EP by Jett Rebel
- Released: 18 January 2019
- Recorded: 2018
- Studio: Wisseloord Studios
- Genre: Pop, rock
- Length: 16 min 52 sec
- Label: Baby Tiger Records
- Producer: Jett Rebel

Jett Rebel chronology
| 7 (2018) | Yeah Yeah Yeah No (2019) | Live Forever (2019) |

= Yeah Yeah Yeah No =

¥eah ¥eah ¥eah No is the third official EP by multi-instrumentalist and Dutch singer Jett Rebel. The EP was released on 18 January 2019 without any announcement. The first and only single of this EP was launched on 7 June 2019, Waiting For The Weekend. This coincided with Rebel's first encounter in England. On 11 June 2019 Rebel put on his first show in Notting Hill Arts Club in London.

==Recording==
¥eah ¥eah ¥eah No was recorded live at the Wisseloord Studios. For the second time Rebel went into the studio with the power trio Jett Rebel 3, this time with drummer Willem van der Krabben and bassist Xander Vrienten. This is also the 2nd time Rebel chooses not to do everything on his own, just like in 2016 when recording the album Don't Die On Me Now. "Everything you hear on the record sounds exactly as it should be, Rebel says to music news from the UK".

For this EP there are 3 extra tracks played live but in the end they didn't make it to the EP. Tracks: Lady On The Hill, Bleed Me An Ocean and Slowdancer. These tracks are regularly played live during performances at festivals or a tour.

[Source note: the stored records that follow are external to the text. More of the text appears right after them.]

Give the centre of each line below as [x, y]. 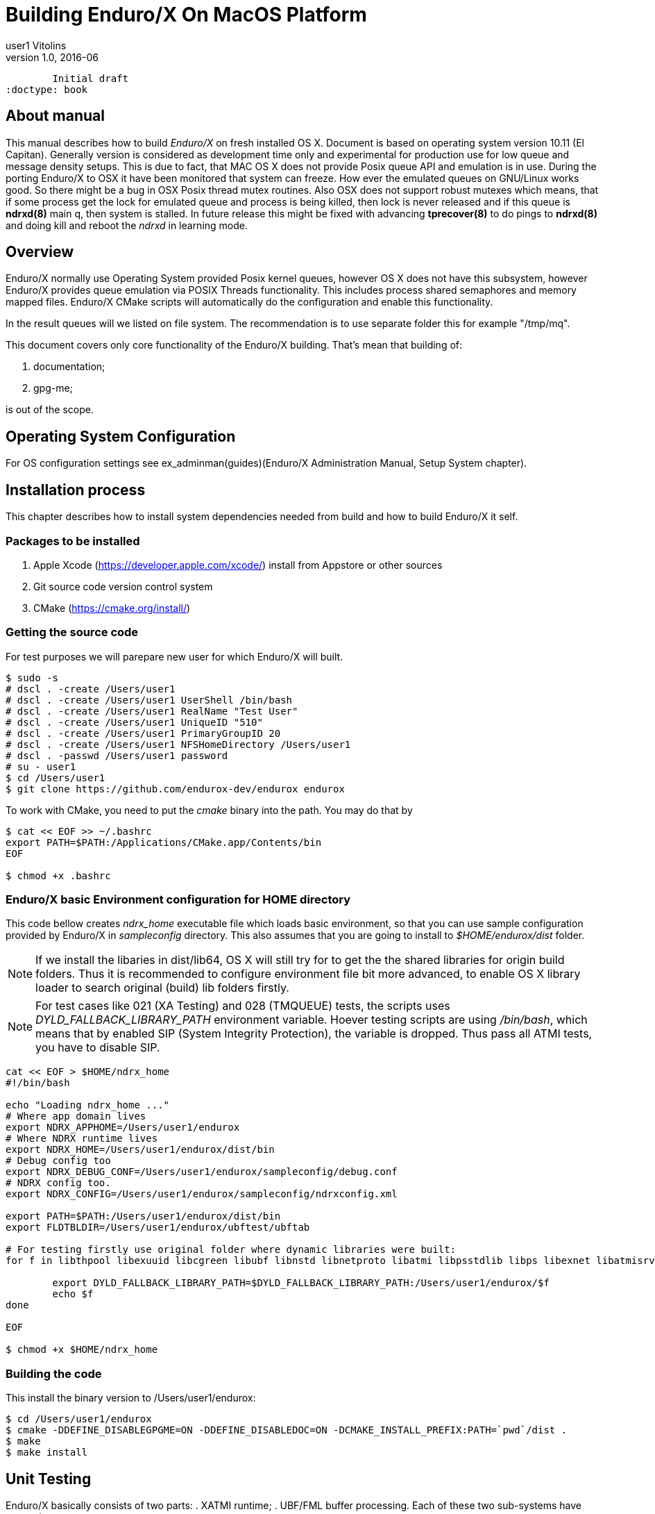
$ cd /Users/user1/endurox [79, 1419]
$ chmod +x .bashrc [58, 875]
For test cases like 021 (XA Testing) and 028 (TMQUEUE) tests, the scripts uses [243, 1006]
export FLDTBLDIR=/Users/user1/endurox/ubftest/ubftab [158, 1228]
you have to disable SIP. [98, 1048]
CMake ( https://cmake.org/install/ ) [112, 608]
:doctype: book [47, 89]
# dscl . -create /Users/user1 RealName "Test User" [152, 711]

Something he does more often during his live shows, performing unreleased work.

==Track listening==
All songs written by Jett Rebel
1.
2. "Waiting For The Weekend" - 1:58
3. "Take Me" - 3:23
4. "Dancing Through The Room" - 3:34
5. "Do You Want Me" - 3:29
6. "I See You" - 4:25

==Personnel==
The EP is written, composed, arranged and produced by Jett Rebel. Audio engineering by Felix Tournier. Mixing by Peter Kriek. Darcy Proper did the mastering in the Wisseloord Studios.

=== Recorded live ===
- Jett Rebel - Lead vocals, guitar
- Xander Vrienten - Bass guitar
- Willem van der Krabben - drums

The EP ¥eah ¥eah ¥eah No is only available digitally.

=== Artwork ===
The artwork concept is by Jett Rebel, the picture on the cover was photographed by Jens van der Velde: "Jett Rebel artistically challenged me to ask more gray than black in this picture for his latest EP ¥eah ¥eah ¥eah No. Fortunately, the picture was taken in daylight. One take, not a post-production, just like he recorded his tracks".

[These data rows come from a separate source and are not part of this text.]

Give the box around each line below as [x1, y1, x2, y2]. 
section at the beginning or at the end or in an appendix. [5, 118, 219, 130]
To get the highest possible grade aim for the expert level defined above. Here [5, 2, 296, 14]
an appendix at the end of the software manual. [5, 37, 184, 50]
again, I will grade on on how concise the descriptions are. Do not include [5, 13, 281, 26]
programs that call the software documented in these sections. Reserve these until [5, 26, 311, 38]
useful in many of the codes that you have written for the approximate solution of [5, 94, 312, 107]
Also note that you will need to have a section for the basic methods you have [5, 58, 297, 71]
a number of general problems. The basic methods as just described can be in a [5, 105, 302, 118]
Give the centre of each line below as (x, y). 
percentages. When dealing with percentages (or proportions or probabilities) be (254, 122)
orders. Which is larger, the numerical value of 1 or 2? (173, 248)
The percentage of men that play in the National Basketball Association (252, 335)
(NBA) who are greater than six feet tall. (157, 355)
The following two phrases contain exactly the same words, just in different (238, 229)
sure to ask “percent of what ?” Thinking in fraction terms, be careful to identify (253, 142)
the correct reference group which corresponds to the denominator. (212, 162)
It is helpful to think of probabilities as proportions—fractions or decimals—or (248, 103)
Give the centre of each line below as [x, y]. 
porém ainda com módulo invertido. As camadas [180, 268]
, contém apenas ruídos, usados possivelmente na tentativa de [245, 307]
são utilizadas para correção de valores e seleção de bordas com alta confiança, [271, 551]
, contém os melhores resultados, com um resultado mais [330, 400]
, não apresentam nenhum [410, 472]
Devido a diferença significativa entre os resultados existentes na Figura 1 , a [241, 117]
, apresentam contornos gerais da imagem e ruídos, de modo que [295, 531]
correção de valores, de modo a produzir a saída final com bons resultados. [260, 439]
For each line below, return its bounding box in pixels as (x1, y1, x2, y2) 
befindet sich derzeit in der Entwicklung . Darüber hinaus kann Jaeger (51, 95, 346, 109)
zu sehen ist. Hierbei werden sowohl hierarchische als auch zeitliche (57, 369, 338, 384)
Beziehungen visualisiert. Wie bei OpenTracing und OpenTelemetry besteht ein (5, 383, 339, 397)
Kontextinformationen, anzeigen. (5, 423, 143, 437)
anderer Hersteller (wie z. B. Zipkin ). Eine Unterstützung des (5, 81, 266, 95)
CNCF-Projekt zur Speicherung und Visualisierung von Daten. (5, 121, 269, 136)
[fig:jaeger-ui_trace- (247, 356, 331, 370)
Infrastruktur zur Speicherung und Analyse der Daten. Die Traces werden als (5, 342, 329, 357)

¥eah ¥eah ¥eah No has been released on record label Baby Tiger Records, his own label.

==Reception==
The English media has paid particular attention to the ¥eah ¥eah ¥eah No EP. The reviews were positive. RT Lee in review for Subba-Cultcha: With ‘Waiting for the Weekend’ Jett Rebel is serving up a perfect slice of 50s rock ‘n’ roll infused punk-pop. It's big, it's sexy and it's glamorous. A guaranteed, solid-gold earworm of a single, ‘Waiting for the Weekend’ shouts open road, top down, summer-time fun – play & repeat. Jett Rebel lives, eats and breathes music, having played 250 festivals and 7 sold-out club tours so far.